If you have insulin resistance, metabolic syndrome, or type 2 diabetes and are already working with a clinician, ALA may offer modest complementary benefit and has reasonably well-characterized safety at 300–600 mg/day. For everyone else, the honest recommendation is to prioritize the interventions with far stronger evidence: a sustained calorie deficit, adequate protein, resistance training, and sleep. ALA is not a shortcut, and the current evidence does not support using it as one.
References
- Namazi N, Larijani B, Azadbakht L. (2017). Alpha-lipoic acid supplement in obesity treatment: A systematic review and meta-analysis of clinical trials. Clinical Nutrition, 37(2), 419–428.

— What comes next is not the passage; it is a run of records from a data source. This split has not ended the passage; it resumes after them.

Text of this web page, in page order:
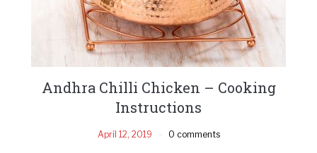
Andhra Chilli Chicken – Cooking
Instructions
April 12, 2019 0 comments
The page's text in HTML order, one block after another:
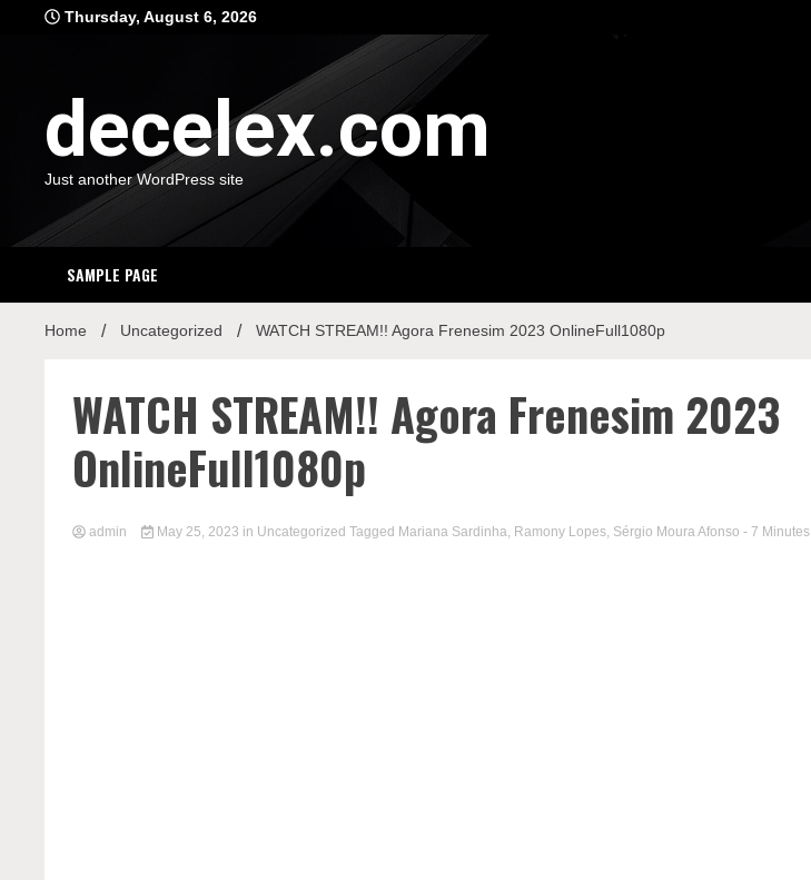
Thursday, August 6, 2026
decelex.com
Just another WordPress site
SAMPLE PAGE
Home Uncategorized WATCH STREAM!! Agora Frenesim 2023 OnlineFull1080p
WATCH STREAM!! Agora Frenesim 2023
OnlineFull1080p
admin May 25, 2023 in Uncategorized Tagged Mariana Sardinha, Ramony Lopes, Sérgio Moura Afonso - 7 Minutes
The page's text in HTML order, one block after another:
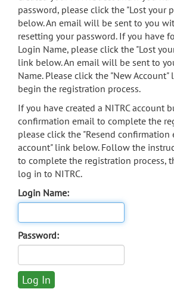
search
Accessibility
password, please click the "Lost your
below. An email will be sent to you
resetting your password. If you have
Login Name, please click the "Lost
link below. An email will be sent to
Name. Please click the "New
begin the registration process.
If you have created a NITRC account
confirmation email to complete the
please click the "Resend
account" link below. Follow the
to complete the registration process,
log in to NITRC.
Login Name:
Password:
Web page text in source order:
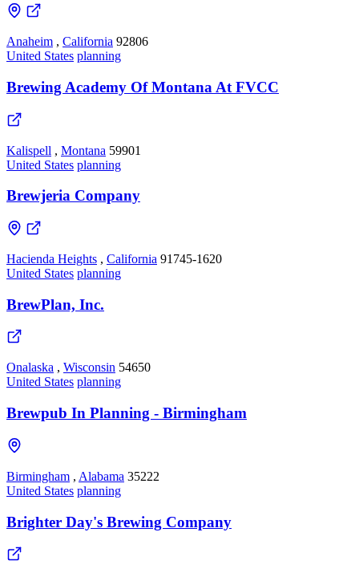
Anaheim , California 92806
United States planning
Brewing Academy Of Montana At FVCC
Kalispell , Montana 59901
United States planning
Brewjeria Company
Hacienda Heights , California 91745-1620
United States planning
BrewPlan, Inc.
Onalaska , Wisconsin 54650
United States planning
Brewpub In Planning - Birmingham
Birmingham , Alabama 35222
United States planning
Brighter Day's Brewing Company
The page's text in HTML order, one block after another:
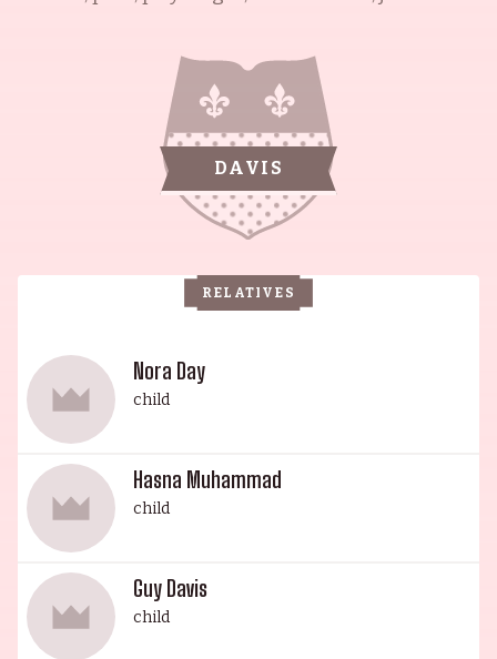
for her iconic portrayal of "Ruth Younger" in the
stage and film versions of A Raisin in the Sun
(1961). Additionally, her acclaimed performances
in films such as The Jackie Robinson Story (1950),
Cat People (1982), Do the Right Thing (1989), and
American Gangster (2007) have made her a
household name. In fact, for her portrayal as
Mahalee Lucas in the latter, she was nominated
for the Academy Award for Best Supporting
nominee. Her husband, the esteemed late Ossie
Davis, was an actor, writer and social activist
known for his roles in Do the Right Thing (1989),
Bubba Ho-Tep (2002) and The Client (1994). His
son, Guy Davis, is an actor and composer, known
for his roles in Final (2001), Beat Street (1984) and
The Maker (1997). Guy’s son, MutaAli Muhammad,
is a budding actor known for his roles in Cassius
X: Becoming Ali, Yusuf Hawkins: Storm Over
Brooklyn (2020) and Soul of a Nation (2021). This
DAVIS
RELATIVES
Nora Day
child
Hasna Muhammad
child
Guy Davis
child
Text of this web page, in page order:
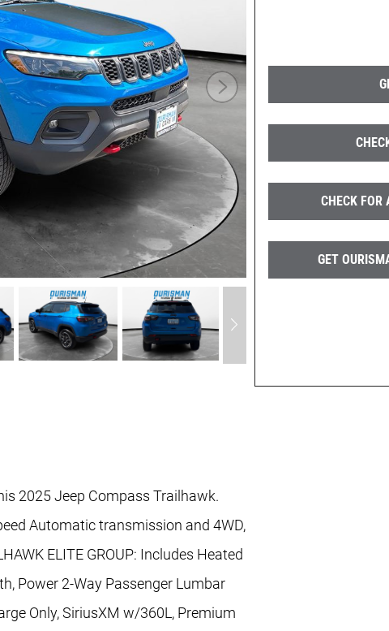
CHECK FOR
GET
2025 Jeep Compass Trailhawk.
Automatic transmission and 4WD,
ELITE GROUP: Includes Heated
Power 2-Way Passenger Lumbar
Only, SiriusXM w/360L, Premium

- Kucukgoncu S, Zhou E, Lucas KB, Tek C. (2017). Alpha-lipoic acid (ALA) as a supplementation for weight loss: results from a meta-analysis of randomized controlled trials. Obesity Reviews, 18(5), 594–601.
- Kim MS, Park JY, Namkoong C, et al. (2004). Anti-obesity effects of alpha-lipoic acid mediated by suppression of hypothalamic AMP-activated protein kinase. Nature Medicine, 10(7), 727–733.
- Shen QW, Zhu MJ, Tong J, Ren J, Du M. (2008). Ca2+/calmodulin-dependent protein kinase kinase is involved in AMP-activated protein kinase activation by alpha-lipoic acid in C2C12 myotubes. American Journal of Physiology — Cell Physiology, 295(5), C1216–C1221.
- Gleiter CH, Schug BS, Hermann R, et al. (1996). Influence of food intake on the bioavailability of thioctic acid enantiomers. European Journal of Clinical Pharmacology, 50(6), 513–514.
- Segermann J, Hotze A, Ulrich H, Rao GS. (1991). Effect of alpha-lipoic acid on the peripheral conversion of thyroxine to triiodothyronine. Arzneimittelforschung, 41(12), 1294–1298.